Wildlife is one of the leading mobile game developers and publishers in the world. In eight years, our gaming titles have been downloaded over 1.5 billion times providing fun to millions of people, every day, everywhere.We are not done yet. We aspire to develop games that will be remembered by generations.
To achieve this goal, we pursuit to be best-in-class in each of our major disciplines: Product, Engineering, Art, Marketing, and Data. That’s why we are rapidly expanding and building talented and passionate teams in our offices in Argentina, Brazil, Ireland, and US.
About the Team
Here at Wildlife, especially at the Machine Learning Engineering team, we keep an international standard compatible with silicon valley companies in terms of technology, development and quality of service and Data-driven companies as the primary source of innovation and operation is data itself. Here we have real technical challenges as we deal with an ever-growing quantity and variety of data from our games. We are collaborating with Data Scientists and Data Engineers based on several locations worldwide with the same high professional standards and interested around ML challenges. We do have a place and structure to create the next generation of ML tools, practices and products.
About the Role
Machine Learning workloads are growing consistently in importance at Wildlife. In this direction, the Machine Learning Engineering team is taking a leading role on projects that involve the challenging work of developing, deploying, serving and monitoring of AI services across the Globe and the continuous job of setting up a high-quality software development standard for ML projects. The new members of the Team will sum efforts with the existing MLE members to build our reference AI framework dedicated to managing all ML development pipeline: from development and iterating to deployment, versioning, testing and monitoring. From helping to structure our feature store to architect our AI microservices framework. This is a unique opportunity to join a fast-growing company with increasing needs for Machine Learning and AI workloads, huge Dataset and an ecosystem (Feature Store and AI microservices framework) in the decisive stages of architecture and development.
Who you are
● Enjoy working with complex business logic and deal with large scale to build low latency systems;
● Smart and creative, both, you have the ability and persistence to solve problems, big and small. Curious by nature, you're constantly looking for ways to improve upon things;
● Demonstrate critical thinking and problem-solving capabilities both independently and collaboratively;
● You're flexible, fearless, and excited to help build something;
● You're hands-on, in the right ways; willing and able to do what's needed, no matter the task.
What you'll do
● Working proactively and closely with Data Scientists and Data Engineering teams on the various group projects developing tools for data exploration and feature engineering pipelines;
● Design, develop and test tools and frameworks to improve Data Science teams productivity speeding up the development cycle.

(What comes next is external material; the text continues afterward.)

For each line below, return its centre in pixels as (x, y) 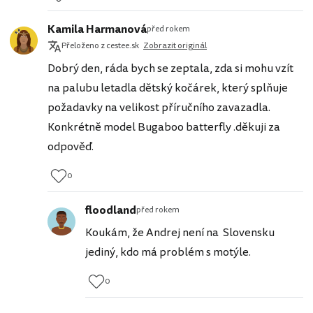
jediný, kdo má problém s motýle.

● Build AI microservices and its framework on our Kubernetes clusters and Cloud services in order to provide consistently high-performance and scalability of our AI services and models;
● Set and promote high software engineering standards for our Machine Learning projects.
What you'll need
● BS in Computer Science, Engineer (Software or others), Statistics, Physics, Economics or a related field;
● At least 2 years of professional experience that can be composed of at least 1 year as a Machine Learning Engineer and the other year as a Data Scientist, Data Engineer or Software Engineer;
● Experience with C++, Python, Scala, Java, R, Shell or Go (at least 2).
● Real-world experience with software development and Statistical or Data modelling.
● Initial experience with training, deploying and serving production Machine Learning models and services.
● Proven experience with Spark and data transformation;
● Experience with orchestration frameworks like Apache Airflow;
● Know how to design and code REST APIs and Microservices;
● Experience with TensorFlow or Pytorch (training and serving);
● Experience with real time data development skills;
● Developer Experience using Docker and Kubernetes;
● Proven experience serving, deploying and monitoring Kubernetes based ML/AI workloads (Kubeflow, Knative for ML, and GCP);
● MSc or PhD in Computer Science, Statistics, Physics, Economics or a field related to computer vision and deep learning. In all cases, relevant work with the use of machine learning is required.
We welcome people from all backgrounds who seek the opportunity to help build the best gaming company, where everyone thrives!